The IoT Data Flood: Navigating the High Waters
As Duck Creek wrote a while back, the Internet of Things (IoT) is changing the nature of risk assessment in real time. As more and more devices begin transmitting information about their locations, movements, and patterns of use, a wealth of data is accumulating about the environmental and human factors that contribute to the likelihood of a loss event taking place. It’s an embarrassment of riches from an actuarial standpoint, but the data is proliferating so rapidly, and from so many sources, that one could be forgiven for feeling overwhelmed by the challenge of putting it all to good use.
Perhaps that is why, according to a 2016 EY survey of C-level executives across multiple industries, only 36% of respondents from the insurance industry claimed that their companies could use insights from new data sources to boost customer value. Of the seven industries EY surveyed, the insurance sector ranked dead last on this question. How can that be? Surely the ability to use real information rather than calculated probability to determine premiums, prevent fraud, and settle claims faster must be an advantage.

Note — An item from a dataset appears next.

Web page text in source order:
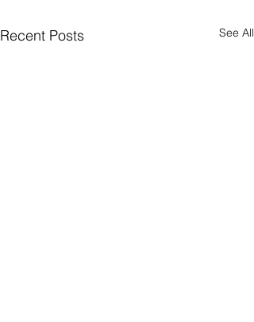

So why doesn’t the insurance industry see this as an opportunity? One of the biggest reasons is the sheer variety of data sources. IoT data comes to the world of insurance in myriad forms – from driving habits revealed by onboard diagnostic systems to utility consumption patterns gathered by “smart” thermostats and meters. All of it is potentially valuable, but it comes in disparate formats and from different providers. Making sense of it and extracting real value requires a solution that can standardize and rationalize the data, leading EY to conclude that, “Legacy system limitations and the variety and volume of new data requires an overall ecosystem approach” rather than an attempt to make sense of it all with one devilishly overcomplicated system.
For the successful insurer of tomorrow, this will demand the ability to “distill” that high-volume, raw data into meaningful nuggets, such as scores, factors, and indicators. Core systems then can integrate and use that data from an ever-broadening variety of sources in a centralized system capable of translating it all into product development, underwriting, and claims value.
Legacy systems with outdated models based on historical data and risk probability simply can’t keep up – the world of “the new insurance” will be supported by flexible, modern platforms that can take data from as many sources as necessary, in as many formats as are required, and allow carriers to put the valuable information they extrapolate from the bigger picture into action. The carriers that don’t see this as an opportunity to plan for the future now won’t just find themselves drowning in data – they’ll be washed away completely.